Exercise description:
Copy every record exactly. Nothing may be skipped.

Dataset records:
*** Block opens ***

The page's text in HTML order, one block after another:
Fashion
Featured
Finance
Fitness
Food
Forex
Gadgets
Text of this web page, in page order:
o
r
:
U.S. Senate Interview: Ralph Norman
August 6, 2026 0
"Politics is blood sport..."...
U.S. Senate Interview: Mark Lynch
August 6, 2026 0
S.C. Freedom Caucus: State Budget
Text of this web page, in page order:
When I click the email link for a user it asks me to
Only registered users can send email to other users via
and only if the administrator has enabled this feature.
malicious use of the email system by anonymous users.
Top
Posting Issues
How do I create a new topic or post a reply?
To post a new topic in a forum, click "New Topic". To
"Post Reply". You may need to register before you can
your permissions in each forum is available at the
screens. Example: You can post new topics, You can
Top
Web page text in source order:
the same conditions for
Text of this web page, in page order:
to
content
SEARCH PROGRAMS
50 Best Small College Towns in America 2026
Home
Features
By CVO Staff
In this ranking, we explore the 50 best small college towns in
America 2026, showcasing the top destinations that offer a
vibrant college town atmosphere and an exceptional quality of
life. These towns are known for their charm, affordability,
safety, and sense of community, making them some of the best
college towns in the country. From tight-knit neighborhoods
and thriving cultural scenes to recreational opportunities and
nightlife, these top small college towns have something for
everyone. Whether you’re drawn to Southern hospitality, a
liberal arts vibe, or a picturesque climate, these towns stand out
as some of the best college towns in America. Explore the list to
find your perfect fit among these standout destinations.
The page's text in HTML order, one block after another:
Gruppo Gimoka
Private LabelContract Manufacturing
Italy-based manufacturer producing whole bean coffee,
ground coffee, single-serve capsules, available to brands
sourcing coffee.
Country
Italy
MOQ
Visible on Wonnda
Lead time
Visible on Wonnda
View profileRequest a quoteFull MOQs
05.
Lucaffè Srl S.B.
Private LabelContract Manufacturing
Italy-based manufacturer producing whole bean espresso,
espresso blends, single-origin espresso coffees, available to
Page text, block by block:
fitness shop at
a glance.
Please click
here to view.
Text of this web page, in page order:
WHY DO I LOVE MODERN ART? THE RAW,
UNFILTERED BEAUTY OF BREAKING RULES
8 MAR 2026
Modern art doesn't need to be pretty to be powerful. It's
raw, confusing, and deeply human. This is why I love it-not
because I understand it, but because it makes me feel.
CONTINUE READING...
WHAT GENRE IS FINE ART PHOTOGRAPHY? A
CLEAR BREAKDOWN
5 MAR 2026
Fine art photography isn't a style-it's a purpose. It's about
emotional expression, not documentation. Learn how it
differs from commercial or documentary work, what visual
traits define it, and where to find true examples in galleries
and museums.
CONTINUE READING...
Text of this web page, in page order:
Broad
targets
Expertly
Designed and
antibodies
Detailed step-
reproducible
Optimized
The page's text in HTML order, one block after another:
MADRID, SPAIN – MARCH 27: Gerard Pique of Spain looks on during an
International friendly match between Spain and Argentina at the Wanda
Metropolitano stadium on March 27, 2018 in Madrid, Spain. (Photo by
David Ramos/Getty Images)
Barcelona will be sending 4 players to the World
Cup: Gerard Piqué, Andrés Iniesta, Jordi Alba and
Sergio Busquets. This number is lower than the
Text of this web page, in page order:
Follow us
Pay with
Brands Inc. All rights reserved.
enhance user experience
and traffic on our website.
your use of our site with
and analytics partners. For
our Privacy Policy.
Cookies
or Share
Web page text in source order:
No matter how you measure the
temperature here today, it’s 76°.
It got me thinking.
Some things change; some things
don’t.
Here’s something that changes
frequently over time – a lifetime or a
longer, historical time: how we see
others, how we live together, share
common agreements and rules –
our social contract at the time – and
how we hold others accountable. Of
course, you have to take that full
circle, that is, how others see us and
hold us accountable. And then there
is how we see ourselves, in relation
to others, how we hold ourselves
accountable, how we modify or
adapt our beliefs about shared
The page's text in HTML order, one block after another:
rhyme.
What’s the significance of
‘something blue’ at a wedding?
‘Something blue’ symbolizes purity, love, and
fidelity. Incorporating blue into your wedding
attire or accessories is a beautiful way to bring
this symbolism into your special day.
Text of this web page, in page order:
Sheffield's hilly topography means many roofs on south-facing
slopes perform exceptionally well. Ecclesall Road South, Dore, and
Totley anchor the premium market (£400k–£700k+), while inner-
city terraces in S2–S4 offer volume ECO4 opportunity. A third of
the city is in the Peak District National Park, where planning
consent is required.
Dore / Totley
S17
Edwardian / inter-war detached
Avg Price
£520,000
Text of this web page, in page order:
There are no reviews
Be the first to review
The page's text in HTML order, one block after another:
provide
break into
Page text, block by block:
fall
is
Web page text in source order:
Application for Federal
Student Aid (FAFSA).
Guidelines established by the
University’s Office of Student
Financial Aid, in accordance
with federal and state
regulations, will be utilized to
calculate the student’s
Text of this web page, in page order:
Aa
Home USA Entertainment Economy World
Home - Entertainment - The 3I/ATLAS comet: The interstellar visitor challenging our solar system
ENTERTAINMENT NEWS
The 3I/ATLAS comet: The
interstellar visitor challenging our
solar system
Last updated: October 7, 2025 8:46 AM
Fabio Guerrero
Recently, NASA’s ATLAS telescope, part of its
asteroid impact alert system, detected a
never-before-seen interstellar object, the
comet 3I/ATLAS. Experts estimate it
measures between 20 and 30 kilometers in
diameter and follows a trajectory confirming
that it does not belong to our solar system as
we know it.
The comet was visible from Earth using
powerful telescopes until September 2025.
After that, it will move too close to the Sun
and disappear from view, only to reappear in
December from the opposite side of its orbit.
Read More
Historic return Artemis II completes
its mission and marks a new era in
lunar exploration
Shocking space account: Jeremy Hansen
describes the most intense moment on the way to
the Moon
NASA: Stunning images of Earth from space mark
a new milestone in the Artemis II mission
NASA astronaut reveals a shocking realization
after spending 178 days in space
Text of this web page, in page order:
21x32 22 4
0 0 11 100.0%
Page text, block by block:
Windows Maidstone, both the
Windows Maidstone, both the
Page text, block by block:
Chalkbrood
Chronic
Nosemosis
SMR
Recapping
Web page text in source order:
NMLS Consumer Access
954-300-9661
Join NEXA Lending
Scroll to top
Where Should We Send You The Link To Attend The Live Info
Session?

*** Block closes ***

The completed task:
The page's text in HTML order, one block after another:
Fashion
Featured
Finance
Fitness
Food
Forex
Gadgets
Text of this web page, in page order:
o
r
:
U.S. Senate Interview: Ralph Norman
August 6, 2026 0
"Politics is blood sport..."...
U.S. Senate Interview: Mark Lynch
August 6, 2026 0
S.C. Freedom Caucus: State Budget
Text of this web page, in page order:
When I click the email link for a user it asks me to
Only registered users can send email to other users via
and only if the administrator has enabled this feature.
malicious use of the email system by anonymous users.
Top
Posting Issues
How do I create a new topic or post a reply?
To post a new topic in a forum, click "New Topic". To
"Post Reply". You may need to register before you can
your permissions in each forum is available at the
screens. Example: You can post new topics, You can
Top
Web page text in source order:
the same conditions for
Text of this web page, in page order:
to
content
SEARCH PROGRAMS
50 Best Small College Towns in America 2026
Home
Features
By CVO Staff
In this ranking, we explore the 50 best small college towns in
America 2026, showcasing the top destinations that offer a
vibrant college town atmosphere and an exceptional quality of
life. These towns are known for their charm, affordability,
safety, and sense of community, making them some of the best
college towns in the country. From tight-knit neighborhoods
and thriving cultural scenes to recreational opportunities and
nightlife, these top small college towns have something for
everyone. Whether you’re drawn to Southern hospitality, a
liberal arts vibe, or a picturesque climate, these towns stand out
as some of the best college towns in America. Explore the list to
find your perfect fit among these standout destinations.
The page's text in HTML order, one block after another:
Gruppo Gimoka
Private LabelContract Manufacturing
Italy-based manufacturer producing whole bean coffee,
ground coffee, single-serve capsules, available to brands
sourcing coffee.
Country
Italy
MOQ
Visible on Wonnda
Lead time
Visible on Wonnda
View profileRequest a quoteFull MOQs
05.
Lucaffè Srl S.B.
Private LabelContract Manufacturing
Italy-based manufacturer producing whole bean espresso,
espresso blends, single-origin espresso coffees, available to
Page text, block by block:
fitness shop at
a glance.
Please click
here to view.
Text of this web page, in page order:
WHY DO I LOVE MODERN ART? THE RAW,
UNFILTERED BEAUTY OF BREAKING RULES
8 MAR 2026
Modern art doesn't need to be pretty to be powerful. It's
raw, confusing, and deeply human. This is why I love it-not
because I understand it, but because it makes me feel.
CONTINUE READING...
WHAT GENRE IS FINE ART PHOTOGRAPHY? A
CLEAR BREAKDOWN
5 MAR 2026
Fine art photography isn't a style-it's a purpose. It's about
emotional expression, not documentation. Learn how it
differs from commercial or documentary work, what visual
traits define it, and where to find true examples in galleries
and museums.
CONTINUE READING...
Text of this web page, in page order:
Broad
targets
Expertly
Designed and
antibodies
Detailed step-
reproducible
Optimized
The page's text in HTML order, one block after another:
MADRID, SPAIN – MARCH 27: Gerard Pique of Spain looks on during an
International friendly match between Spain and Argentina at the Wanda
Metropolitano stadium on March 27, 2018 in Madrid, Spain. (Photo by
David Ramos/Getty Images)
Barcelona will be sending 4 players to the World
Cup: Gerard Piqué, Andrés Iniesta, Jordi Alba and
Sergio Busquets. This number is lower than the
Text of this web page, in page order:
Follow us
Pay with
Brands Inc. All rights reserved.
enhance user experience
and traffic on our website.
your use of our site with
and analytics partners. For
our Privacy Policy.
Cookies
or Share
Web page text in source order:
No matter how you measure the
temperature here today, it’s 76°.
It got me thinking.
Some things change; some things
don’t.
Here’s something that changes
frequently over time – a lifetime or a
longer, historical time: how we see
others, how we live together, share
common agreements and rules –
our social contract at the time – and
how we hold others accountable. Of
course, you have to take that full
circle, that is, how others see us and
hold us accountable. And then there
is how we see ourselves, in relation
to others, how we hold ourselves
accountable, how we modify or
adapt our beliefs about shared
The page's text in HTML order, one block after another:
rhyme.
What’s the significance of
‘something blue’ at a wedding?
‘Something blue’ symbolizes purity, love, and
fidelity. Incorporating blue into your wedding
attire or accessories is a beautiful way to bring
this symbolism into your special day.
Text of this web page, in page order:
Sheffield's hilly topography means many roofs on south-facing
slopes perform exceptionally well. Ecclesall Road South, Dore, and
Totley anchor the premium market (£400k–£700k+), while inner-
city terraces in S2–S4 offer volume ECO4 opportunity. A third of
the city is in the Peak District National Park, where planning
consent is required.
Dore / Totley
S17
Edwardian / inter-war detached
Avg Price
£520,000
Text of this web page, in page order:
There are no reviews
Be the first to review
The page's text in HTML order, one block after another:
provide
break into
Page text, block by block:
fall
is
Web page text in source order:
Application for Federal
Student Aid (FAFSA).
Guidelines established by the
University’s Office of Student
Financial Aid, in accordance
with federal and state
regulations, will be utilized to
calculate the student’s
Text of this web page, in page order:
Aa
Home USA Entertainment Economy World
Home - Entertainment - The 3I/ATLAS comet: The interstellar visitor challenging our solar system
ENTERTAINMENT NEWS
The 3I/ATLAS comet: The
interstellar visitor challenging our
solar system
Last updated: October 7, 2025 8:46 AM
Fabio Guerrero
Recently, NASA’s ATLAS telescope, part of its
asteroid impact alert system, detected a
never-before-seen interstellar object, the
comet 3I/ATLAS. Experts estimate it
measures between 20 and 30 kilometers in
diameter and follows a trajectory confirming
that it does not belong to our solar system as
we know it.
The comet was visible from Earth using
powerful telescopes until September 2025.
After that, it will move too close to the Sun
and disappear from view, only to reappear in
December from the opposite side of its orbit.
Read More
Historic return Artemis II completes
its mission and marks a new era in
lunar exploration
Shocking space account: Jeremy Hansen
describes the most intense moment on the way to
the Moon
NASA: Stunning images of Earth from space mark
a new milestone in the Artemis II mission
NASA astronaut reveals a shocking realization
after spending 178 days in space
Text of this web page, in page order:
21x32 22 4
0 0 11 100.0%
Page text, block by block:
Windows Maidstone, both the
Windows Maidstone, both the
Page text, block by block:
Chalkbrood
Chronic
Nosemosis
SMR
Recapping
Web page text in source order:
NMLS Consumer Access
954-300-9661
Join NEXA Lending
Scroll to top
Where Should We Send You The Link To Attend The Live Info
Session?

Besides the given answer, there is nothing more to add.